▶ _Instructions for the task_
Copy out the data word for word. The images are not part of the copy.
□ □ □ □ □
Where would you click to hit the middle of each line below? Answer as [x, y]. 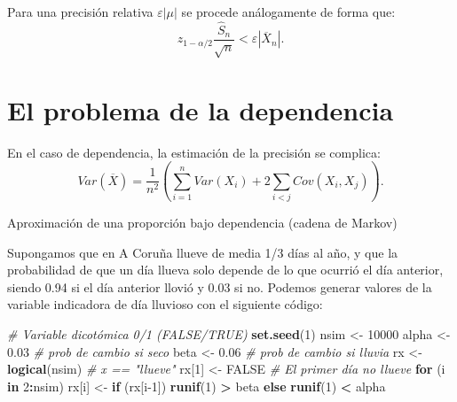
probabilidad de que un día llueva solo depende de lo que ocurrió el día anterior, [225, 270]
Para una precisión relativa [80, 12]
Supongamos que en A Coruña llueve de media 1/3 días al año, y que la [203, 252]
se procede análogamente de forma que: [288, 12]
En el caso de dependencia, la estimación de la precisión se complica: [194, 152]
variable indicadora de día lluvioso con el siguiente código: [165, 304]
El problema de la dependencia [201, 109]
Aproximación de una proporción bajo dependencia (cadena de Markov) [202, 223]
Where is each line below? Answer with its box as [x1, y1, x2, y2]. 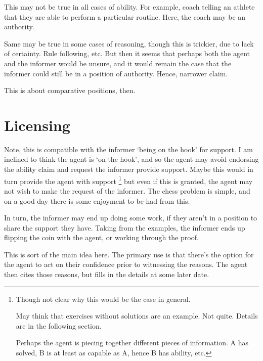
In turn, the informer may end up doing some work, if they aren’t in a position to [4, 212, 257, 223]
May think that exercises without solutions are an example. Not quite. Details [16, 310, 258, 321]
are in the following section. [16, 320, 102, 331]
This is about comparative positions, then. [4, 85, 136, 96]
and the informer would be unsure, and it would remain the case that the [4, 58, 232, 68]
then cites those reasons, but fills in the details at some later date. [4, 269, 209, 280]
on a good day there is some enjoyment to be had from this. [4, 195, 190, 206]
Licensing [4, 114, 70, 135]
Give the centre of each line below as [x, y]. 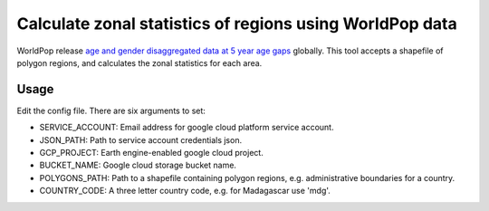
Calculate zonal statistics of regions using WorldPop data [237, 24]
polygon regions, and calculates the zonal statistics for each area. [139, 62]
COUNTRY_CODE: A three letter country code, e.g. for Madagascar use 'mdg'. [185, 191]
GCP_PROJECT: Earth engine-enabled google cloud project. [152, 153]
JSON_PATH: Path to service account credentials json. [141, 139]
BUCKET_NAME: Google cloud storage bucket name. [138, 165]
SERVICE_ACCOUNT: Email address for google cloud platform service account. [187, 128]
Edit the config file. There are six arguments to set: [111, 110]
□ □ □ □ □
▶ _Output for this exercise_
Where would you click to hit the middle of each line below? Answer as [x, y]. 
probabilidad de que un día llueva solo depende de lo que ocurrió el día anterior, [225, 270]
Para una precisión relativa [80, 12]
Supongamos que en A Coruña llueve de media 1/3 días al año, y que la [203, 252]
se procede análogamente de forma que: [288, 12]
En el caso de dependencia, la estimación de la precisión se complica: [194, 152]
variable indicadora de día lluvioso con el siguiente código: [165, 304]
El problema de la dependencia [201, 109]
Aproximación de una proporción bajo dependencia (cadena de Markov) [202, 223]
Where is each line below? Answer with its box as [x1, y1, x2, y2]. 
In turn, the informer may end up doing some work, if they aren’t in a position to [4, 212, 257, 223]
May think that exercises without solutions are an example. Not quite. Details [16, 310, 258, 321]
are in the following section. [16, 320, 102, 331]
This is about comparative positions, then. [4, 85, 136, 96]
and the informer would be unsure, and it would remain the case that the [4, 58, 232, 68]
then cites those reasons, but fills in the details at some later date. [4, 269, 209, 280]
on a good day there is some enjoyment to be had from this. [4, 195, 190, 206]
Licensing [4, 114, 70, 135]
Give the centre of each line below as [x, y]. 
Calculate zonal statistics of regions using WorldPop data [237, 24]
polygon regions, and calculates the zonal statistics for each area. [139, 62]
COUNTRY_CODE: A three letter country code, e.g. for Madagascar use 'mdg'. [185, 191]
GCP_PROJECT: Earth engine-enabled google cloud project. [152, 153]
JSON_PATH: Path to service account credentials json. [141, 139]
BUCKET_NAME: Google cloud storage bucket name. [138, 165]
SERVICE_ACCOUNT: Email address for google cloud platform service account. [187, 128]
Edit the config file. There are six arguments to set: [111, 110]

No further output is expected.